◆ Task description ◆
Transcribe all the records exactly and omit any images they hold.

(Saved data entries)
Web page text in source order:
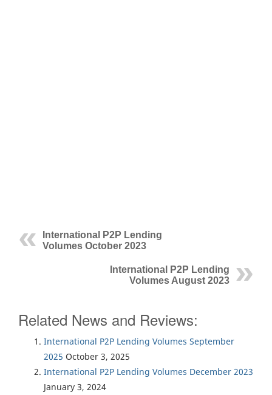
International P2P Lending
Volumes October 2023
International P2P Lending
Volumes August 2023
Related News and Reviews:
International P2P Lending Volumes September
2025 October 3, 2025
International P2P Lending Volumes December 2023
January 3, 2024
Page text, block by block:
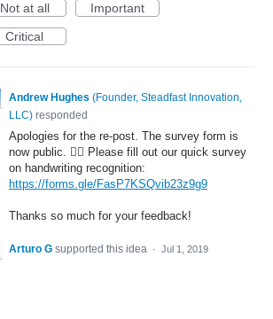
Not at all
Important
Critical
Andrew Hughes (Founder, Steadfast Innovation,
LLC) responded
Apologies for the re-post. The survey form is
now public. 🤦‍♂️ Please fill out our quick survey
on handwriting recognition:
https://forms.gle/FasP7KSQvib23z9g9
Thanks so much for your feedback!
Arturo G supported this idea · Jul 1, 2019
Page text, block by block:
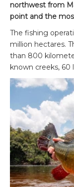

◆ Output of the task ◆
Web page text in source order:
International P2P Lending
Volumes October 2023
International P2P Lending
Volumes August 2023
Related News and Reviews:
International P2P Lending Volumes September
2025 October 3, 2025
International P2P Lending Volumes December 2023
January 3, 2024
Page text, block by block:
Not at all
Important
Critical
Andrew Hughes (Founder, Steadfast Innovation,
LLC) responded
Apologies for the re-post. The survey form is
now public. 🤦‍♂️ Please fill out our quick survey
on handwriting recognition:
https://forms.gle/FasP7KSQvib23z9g9
Thanks so much for your feedback!
Arturo G supported this idea · Jul 1, 2019
Page text, block by block:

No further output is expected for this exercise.